Migrations w/o down methods irreversible by default

Posted here as it's a somewhat opinionated patch.

http://dev.rubyonrails.org/ticket/9625 why have:

class DoSomethingNastyToTheDatabase > ActiveRecord::Migration    def self.up      execute "some nasty database call"    end

   def self.down      raise ActiveRecord::IrreversibleMigration    end end when you could simply do:

class DoSomethingNastyToTheDatabase > ActiveRecord::Migration    def self.up      execute "some nasty database call"    end end

Attached to the ticket is a patch to implement this, keep backwards compatibility, improve docs and improve test coverage.

-- tim

I support this, makes it behave just as I would expect.

BTW, syntax highlighting in Trac? Never knew about that! http://dev.rubyonrails.org/wiki/WikiProcessors

Posted here as it's a somewhat opinionated patch.

This doesn't match my usage pattern. Usually my migrations that just go up are about fixing data or something else, like populating a counter cache. I still want to be able to go 3 versions back, but if there's an irreversible mixed in there it'll halt.

So then what is the point of the IrreversibleMigration exception? If you are going to force people to create a rollback then that exception should not exist.

IMO if we're going to have an IrreversibleMigration exception, we should allow one to omit the down method. Sorry for not specifying :slight_smile:

It seems safer to assume that a missing down is equivalent to "either there's no way to reverse this, or I didn't think about how to reverse this", which this patch would do.

An empty down would signify "reversing this is a no-op", and it seems like that would still work with this patch...

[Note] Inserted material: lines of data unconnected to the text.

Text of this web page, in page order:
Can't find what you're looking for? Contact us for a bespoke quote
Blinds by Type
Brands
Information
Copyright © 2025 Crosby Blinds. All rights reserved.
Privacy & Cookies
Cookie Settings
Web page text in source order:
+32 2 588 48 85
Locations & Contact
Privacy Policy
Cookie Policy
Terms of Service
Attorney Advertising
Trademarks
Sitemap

Agreed. There should also be an exception IDidntThinkAboutTheReverse :slight_smile:

-1

I don't see that there is anything that needs fixing here. This seems like a perfect fit for a plugin.

Yeah I actually have your workflow too. I'm not talking about changing behaviour and removing the self.down from the default template, just improving the use case of creating an IrreversibleMigration.

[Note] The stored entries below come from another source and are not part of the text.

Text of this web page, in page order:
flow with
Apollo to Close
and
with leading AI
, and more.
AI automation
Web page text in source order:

I guess really there's 3 categories of migrations:

(1) Up + down, reversible (2) Up only, reversible (3) Up only, irreversible

At the moment things are set up so (1) and (2) are easy peasy (from the generator template), but (3) is harder than it should be. Why not just remove self.down?

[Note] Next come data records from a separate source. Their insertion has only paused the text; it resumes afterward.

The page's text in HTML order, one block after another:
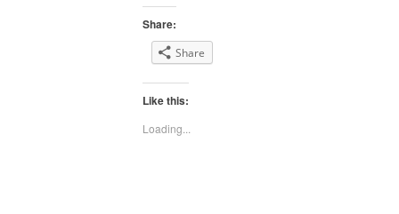
Share:
Share
Like this:
Loading...
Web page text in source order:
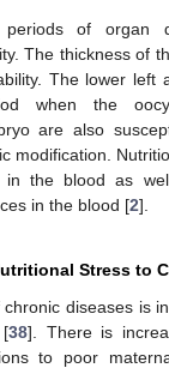
of organ
The thickness of
The lower left
when the
are also
modification.
in the blood as
in the blood [2].
Stress to
diseases is
[38]. There is
to poor
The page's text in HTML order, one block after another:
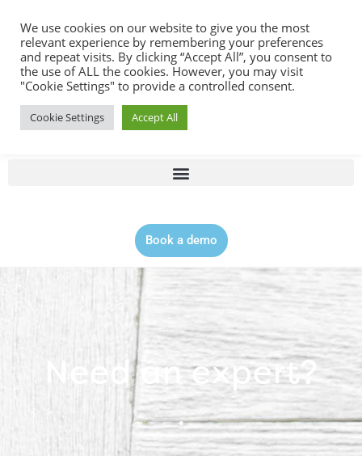
Contact | 0344 815 5555
Book a demo
Need an expert?
We use cookies on our website to give you the most
relevant experience by remembering your preferences
and repeat visits. By clicking “Accept All”, you consent to
the use of ALL the cookies. However, you may visit
"Cookie Settings" to provide a controlled consent.
Cookie Settings Accept All
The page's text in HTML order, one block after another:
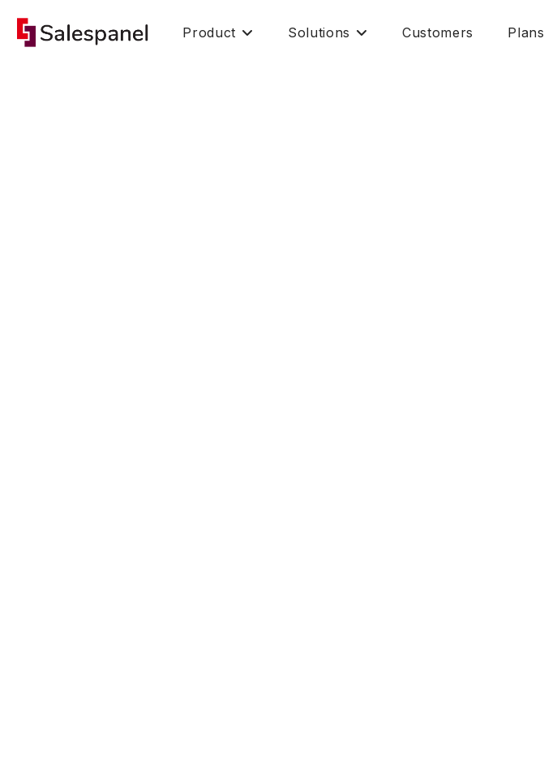
Product Solutions Customers Plans
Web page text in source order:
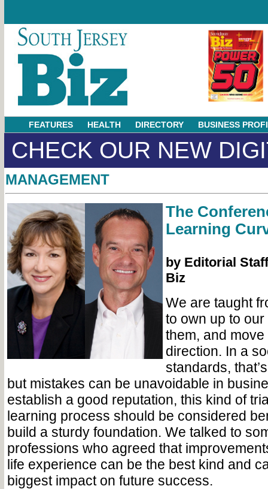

At the moment (3) requires looking up the (currently incorrect) API instructions and writing a message why you're raising.

As an aside: it seems odd/useless to me that the IrreversibleMigration class is defined and then only referenced in the documentation.... it's not actually handled anywhere. You could raise any old error.

-- tim

pfft I wouldn't even bother with a plugin. A quick suggestion that I thought might ring a note. If it doesn't, then let it die a quick death.

Its a small thing, but it's the small things yakyakyak

-- tim

I like the idea of a migration without a down method being irreversible, and sympathise with some of the feelings of inelegance when raising an exception.

> This doesn't match my usage pattern. Usually my migrations that just > go up are about fixing data or something else, like populating a > counter cache. I still want to be able to go 3 versions back, but if > there's an irreversible mixed in there it'll halt.

Since the migration generator creates blank down methods, most people won't be affected at all. Migrations that do raise exceptions will still halt; migrations that are lacking down methods but which ARE reversible can simply have them added and any stalled migration can continue thereafter.

As an aside: it seems odd/useless to me that the IrreversibleMigration class is defined and then only referenced in the documentation.... it's not actually handled anywhere. You could raise any old error.

For me, this is as good a reason as any to reconsider how migrations handle reversibility. Who else has scratched their head trying to remember what exception we ought to throw to prevent migrations down from the current point? And it doesn't even matter! We could just as easily call exit(-1) (and output something to stderr if we're feeling generous).

For me, this is as good a reason as any to reconsider how migrations handle reversibility. Who else has scratched their head trying to remember what exception we ought to throw to prevent migrations down from the current point? And it doesn't even matter! We could just as easily call exit(-1) (and output something to stderr if we're feeling generous).

I'll confess to having more than one migration with nil.asdf in the down method simply because I don't remember how to correctly mark them as irreversible... However I think I would prefer to encourage users to explain WHY something isn't reversible, if just for the other users.

It would beinteresting if the irreversible migration accepted a reason attribute and printed that reason when the exception is raised in console. Perhaps this would be a way to make self down useful in situations where all you are doing is raising the exception.

Perhaps we could get most of that by just having a specific rescue block for IrreversibleMigration which printed out a nice error message? Anyone care to take a stab at it?